» What needs to be done
Find every line below with "Para" in it and give only how many there are.

» Provided records
------
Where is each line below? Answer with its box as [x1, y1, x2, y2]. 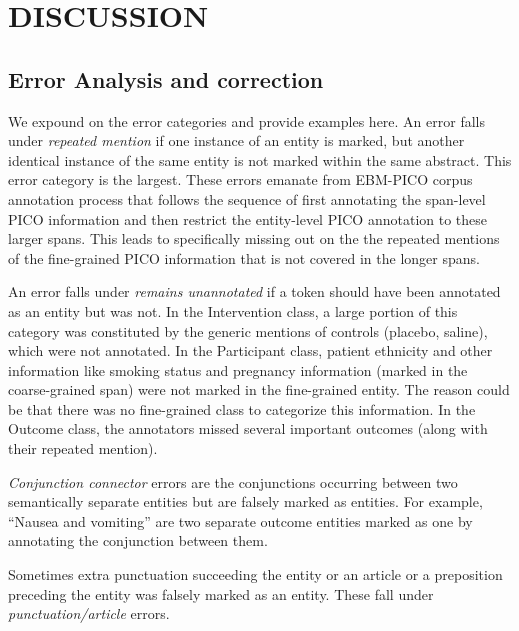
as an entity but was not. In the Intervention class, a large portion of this [8, 300, 458, 321]
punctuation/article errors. [8, 603, 170, 624]
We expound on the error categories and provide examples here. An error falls [8, 110, 485, 131]
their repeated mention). [8, 438, 158, 459]
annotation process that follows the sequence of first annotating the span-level [8, 188, 486, 209]
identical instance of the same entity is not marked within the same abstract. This [8, 149, 512, 170]
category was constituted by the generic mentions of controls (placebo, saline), [8, 320, 488, 341]
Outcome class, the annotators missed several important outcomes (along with [8, 418, 488, 439]
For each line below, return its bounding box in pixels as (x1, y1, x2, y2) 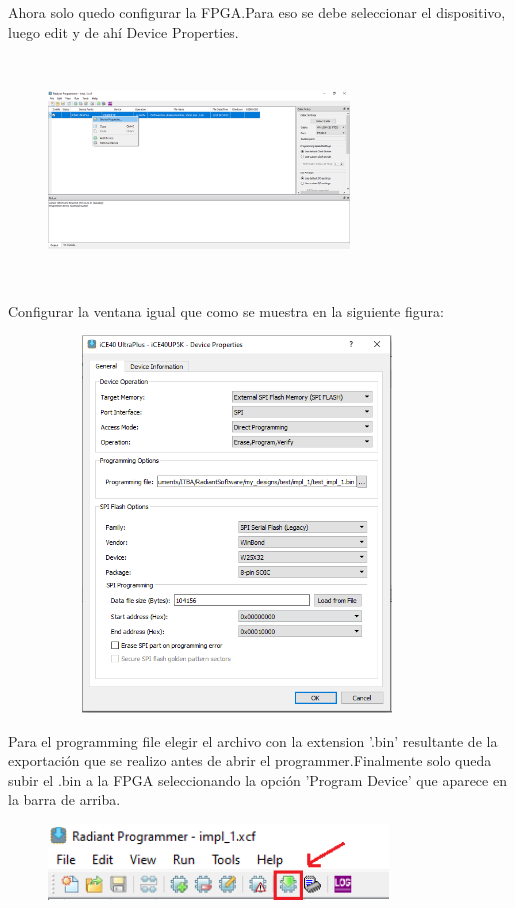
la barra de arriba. (8, 789, 121, 810)
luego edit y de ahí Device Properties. (8, 21, 239, 42)
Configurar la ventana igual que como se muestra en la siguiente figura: (8, 300, 444, 321)
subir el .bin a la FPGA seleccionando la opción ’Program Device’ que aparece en (8, 769, 507, 790)
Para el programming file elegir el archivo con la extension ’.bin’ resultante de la (8, 730, 498, 751)
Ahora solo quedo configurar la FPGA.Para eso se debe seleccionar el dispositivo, (8, 2, 506, 22)
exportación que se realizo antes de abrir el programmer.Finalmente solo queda (8, 750, 492, 771)
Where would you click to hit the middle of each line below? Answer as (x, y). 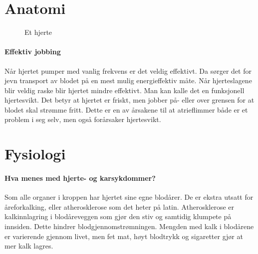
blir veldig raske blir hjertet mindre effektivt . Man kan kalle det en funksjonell (125, 90)
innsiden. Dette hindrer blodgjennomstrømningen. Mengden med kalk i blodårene (129, 226)
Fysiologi (35, 154)
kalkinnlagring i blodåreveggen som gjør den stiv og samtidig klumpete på (118, 216)
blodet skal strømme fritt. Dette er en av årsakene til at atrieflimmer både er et (126, 109)
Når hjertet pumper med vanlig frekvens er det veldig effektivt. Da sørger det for (128, 70)
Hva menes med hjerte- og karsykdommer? (80, 178)
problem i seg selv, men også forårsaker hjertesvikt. (83, 119)
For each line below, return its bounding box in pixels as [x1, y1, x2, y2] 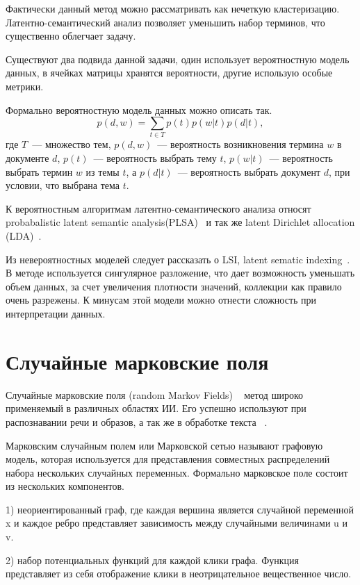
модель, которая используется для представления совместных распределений [6, 452, 330, 466]
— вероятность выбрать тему [93, 151, 217, 165]
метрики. [6, 79, 44, 93]
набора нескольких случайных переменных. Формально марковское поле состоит [6, 465, 348, 479]
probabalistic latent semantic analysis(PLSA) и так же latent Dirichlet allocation [6, 215, 355, 229]
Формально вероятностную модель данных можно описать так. [6, 102, 272, 117]
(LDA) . [6, 229, 42, 243]
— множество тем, [32, 137, 111, 151]
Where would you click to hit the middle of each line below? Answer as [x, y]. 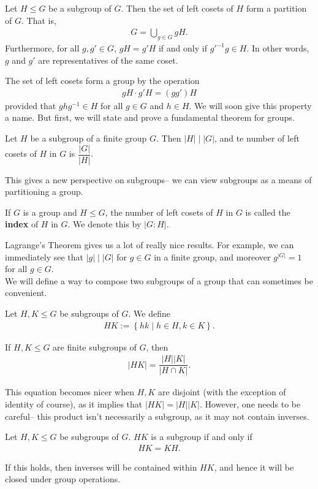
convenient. [26, 293]
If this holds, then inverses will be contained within [101, 467]
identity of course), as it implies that [74, 404]
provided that [31, 105]
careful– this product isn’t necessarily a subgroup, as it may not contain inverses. [157, 416]
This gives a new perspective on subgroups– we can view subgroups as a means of [158, 179]
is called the [268, 212]
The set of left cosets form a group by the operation [102, 81]
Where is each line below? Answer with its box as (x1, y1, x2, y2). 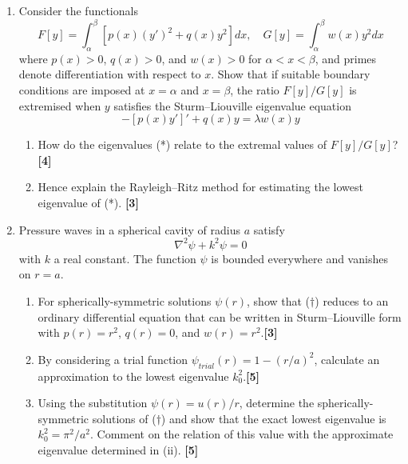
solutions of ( (92, 410, 156, 426)
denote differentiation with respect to (18, 66, 201, 82)
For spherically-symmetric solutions (38, 292, 212, 309)
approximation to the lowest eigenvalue (38, 367, 229, 384)
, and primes (315, 50, 377, 66)
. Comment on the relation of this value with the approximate (90, 426, 394, 442)
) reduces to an (315, 292, 389, 309)
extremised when (18, 97, 101, 114)
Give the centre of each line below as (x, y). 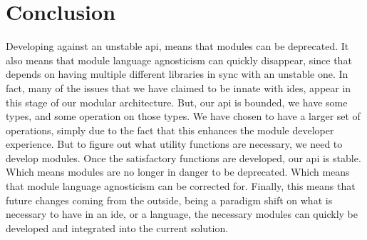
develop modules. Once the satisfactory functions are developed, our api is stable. (183, 157)
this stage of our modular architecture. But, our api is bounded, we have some (177, 102)
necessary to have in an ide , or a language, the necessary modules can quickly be (182, 214)
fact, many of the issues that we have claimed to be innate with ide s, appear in (179, 87)
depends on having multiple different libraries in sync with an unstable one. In (177, 74)
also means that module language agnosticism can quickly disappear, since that (179, 60)
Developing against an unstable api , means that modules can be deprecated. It (177, 46)
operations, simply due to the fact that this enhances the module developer (170, 130)
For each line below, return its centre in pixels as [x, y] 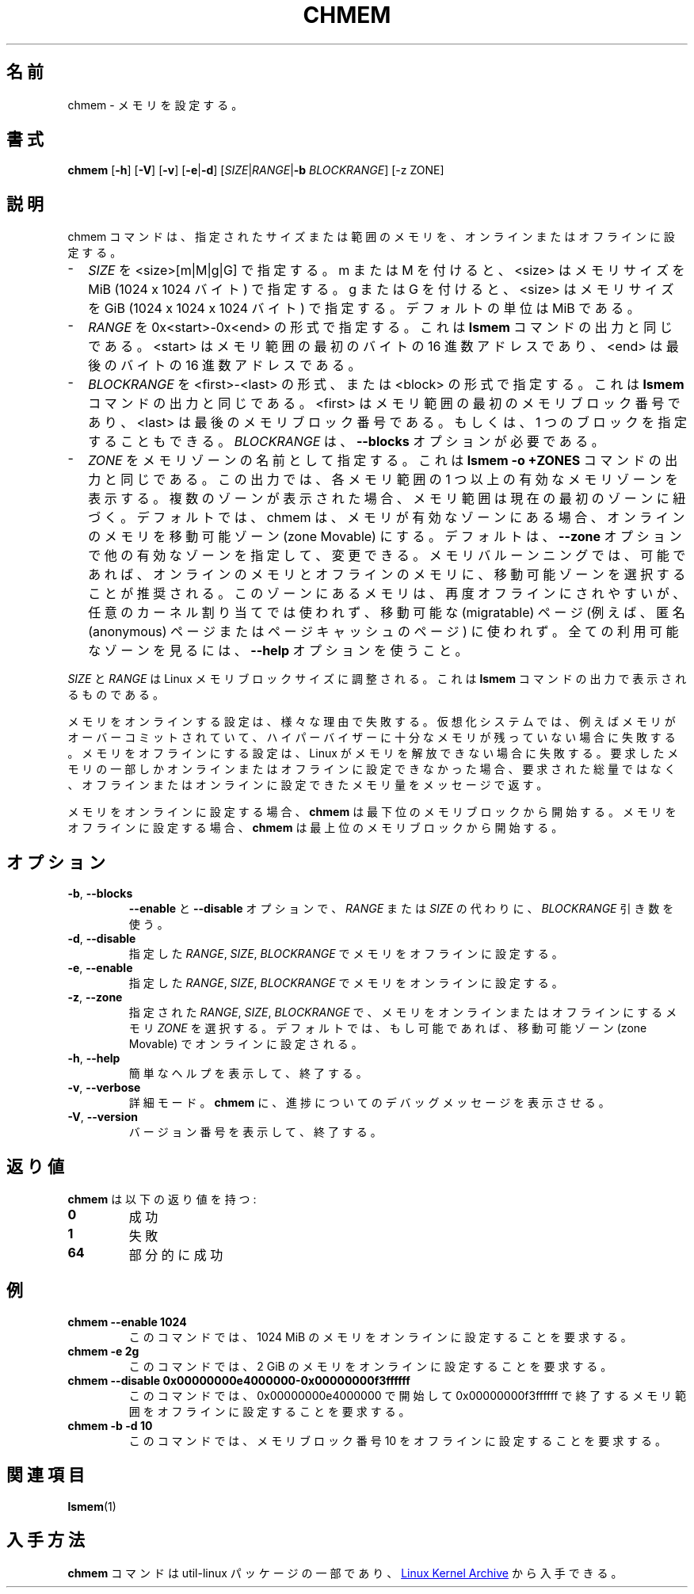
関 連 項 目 [46, 1475]
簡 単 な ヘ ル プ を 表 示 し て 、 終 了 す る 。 [248, 1073]
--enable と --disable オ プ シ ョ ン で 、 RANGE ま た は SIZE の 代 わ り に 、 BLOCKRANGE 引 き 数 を [401, 909]
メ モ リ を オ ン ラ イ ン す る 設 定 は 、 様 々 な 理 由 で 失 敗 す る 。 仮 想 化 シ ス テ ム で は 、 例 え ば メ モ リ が [372, 722]
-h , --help [94, 1058]
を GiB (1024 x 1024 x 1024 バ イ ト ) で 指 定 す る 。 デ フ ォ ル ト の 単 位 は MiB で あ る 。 [364, 309]
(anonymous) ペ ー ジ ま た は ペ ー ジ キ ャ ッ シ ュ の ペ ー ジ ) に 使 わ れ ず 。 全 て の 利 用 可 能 [383, 632]
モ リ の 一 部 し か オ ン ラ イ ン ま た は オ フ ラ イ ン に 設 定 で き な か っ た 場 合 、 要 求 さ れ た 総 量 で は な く [372, 769]
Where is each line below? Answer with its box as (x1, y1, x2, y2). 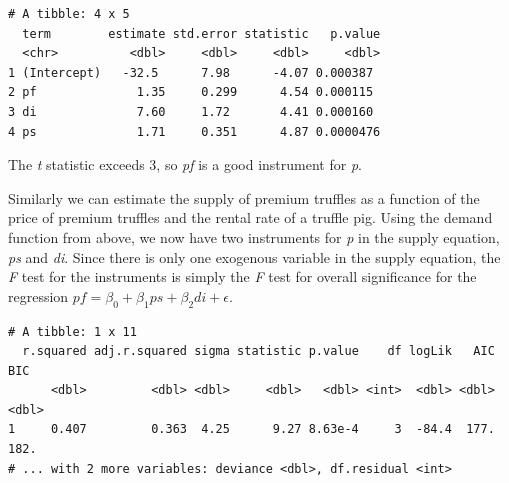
------
» Response to this task
2